The degradation tests induced, in most cases, a deterioration in the tensile and tearing behaviour of the geocomposite.
Regarding single tests, the reduction in tensile and tearing strength tended to be more relevant after RL tests than abrasion. The degradation induced to the geocomposite by the RL tests was relatively close, regardless of the direction or side tested.
The double testing condition proved to be the most adverse scenario for the geocomposite, leading to the most considerable reductions in tensile and tearing strength.
The deterioration of the tensile and tearing strength of the geocomposite depended, in some cases, on the direction tested. This was noticeable in degradation conditions that included exposure to abrasive actions.

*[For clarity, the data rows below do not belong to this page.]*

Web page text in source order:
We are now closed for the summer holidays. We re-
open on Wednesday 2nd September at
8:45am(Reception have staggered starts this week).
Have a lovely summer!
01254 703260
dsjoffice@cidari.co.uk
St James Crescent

The tested side also influenced the degradation experienced by the geocomposite in abrasion tests. The differences were related to the structure of the geocomposite.

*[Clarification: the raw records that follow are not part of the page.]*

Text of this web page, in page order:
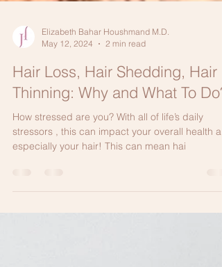
May 12, 2024
2 min read
Hair Loss, Hair Shedding, Hair
Thinning: Why and What To Do?
How stressed are you? With all of life’s daily
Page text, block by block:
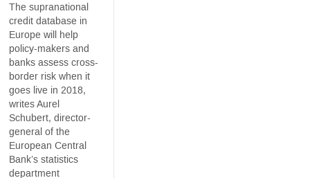
The supranational
credit database in
Europe will help
policy-makers and
banks assess cross-
border risk when it
goes live in 2018,
writes Aurel
Schubert, director-
general of the
European Central
Bank’s statistics
department
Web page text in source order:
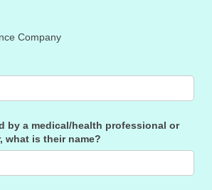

An acceptable relationship was found between the decline in the tensile and tearing strength of the geocomposite. In most cases, the difference between the residual values of these two properties did not exceed 10% (in absolute values).
With regard to reduction factors for tensile and tearing strength, the common method was, in most cases, not able to adequately quantify the combined effect of the RL and abrasion tests—the reduction factors calculated by using this method tended to be lower than those resulting from the double testing condition. The underestimation of the combined effect of degradation agents, ignoring possible interactions (synergisms) between them, may lead to incorrect designs.

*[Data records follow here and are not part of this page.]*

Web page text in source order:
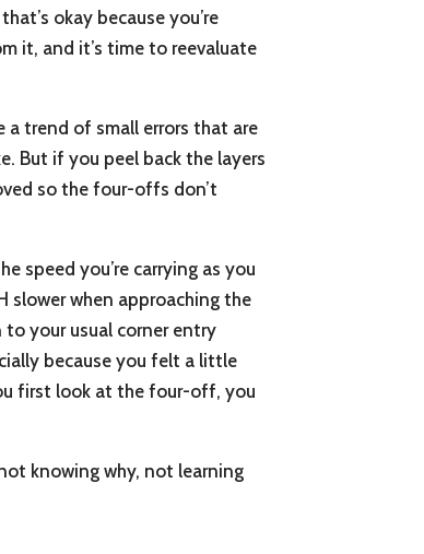
okay because you’re
it, and it’s time to reevaluate
a trend of small errors that are
But if you peel back the layers
so the four-offs don’t
speed you’re carrying as you
slower when approaching the
your usual corner entry
because you felt a little
first look at the four-off, you
knowing why, not learning

The mechanical performance of the geocomposite, and thus its reinforcement capacity, was affected by most degradation tests. Knowing that its structure played a relevant role in its resistance to degradation, geocomposites with different structures will certainly have different survivability to damaging actions. To ensure that geosynthetics have adequate properties to correctly perform their functions, both in the short and long term, all types of degradation that these materials may experience over time (and the consequent effect on their properties) must be properly evaluated and taken into account during the design phase. In addition, construction procedures defined by designers and manufacturers must be duly followed to avoid or minimize degradation.